论文标题
在深文分类器中检测后门
Detecting Backdoors in Deep Text Classifiers
论文作者
论文摘要
深层神经网络容易受到对抗性攻击的影响,例如后门攻击,其中恶意对手会在训练过程中损害模型,从而通过将特定的单词或短语附加到输入中,可以在测试时间触发特定的行为。本文考虑了诊断模型是否已被损害的问题,如果是,则确定后门触发器。我们提出了第一个强大的防御机制,该机制将概括为对文本分类模型的几次后门攻击,而没有对攻击类型的事先了解,也不需要访问任何(可能遭到损害的)培训资源。我们的实验表明,我们的技术在防御最新的后门攻击方面非常准确,包括数据中毒和体重中毒,跨各种文本分类任务和模型体系结构。我们的代码将在接受后公开提供。

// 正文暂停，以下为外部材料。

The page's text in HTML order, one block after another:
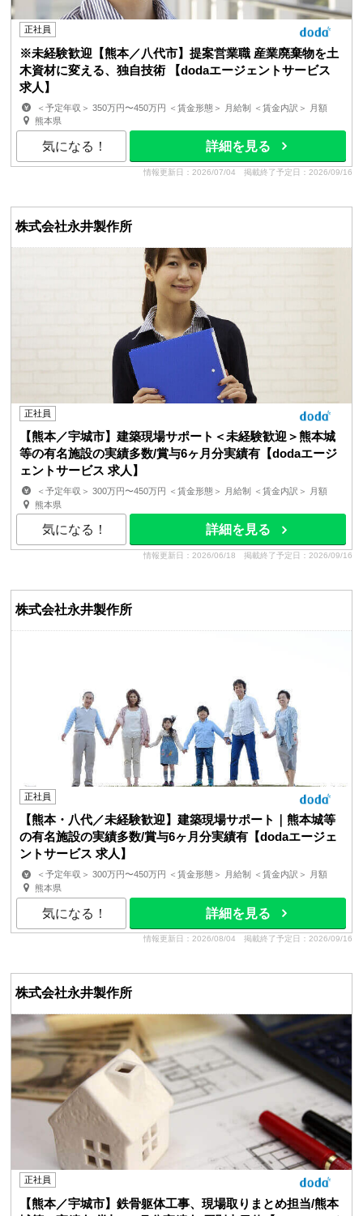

Deep neural networks are vulnerable to adversarial attacks, such as backdoor attacks in which a malicious adversary compromises a model during training such that specific behaviour can be triggered at test time by attaching a specific word or phrase to an input. This paper considers the problem of diagnosing whether a model has been compromised and if so, identifying the backdoor trigger. We present the first robust defence mechanism that generalizes to several backdoor attacks against text classification models, without prior knowledge of the attack type, nor does our method require access to any (potentially compromised) training resources. Our experiments show that our technique is highly accurate at defending against state-of-the-art backdoor attacks, including data poisoning and weight poisoning, across a range of text classification tasks and model architectures. Our code will be made publicly available upon acceptance.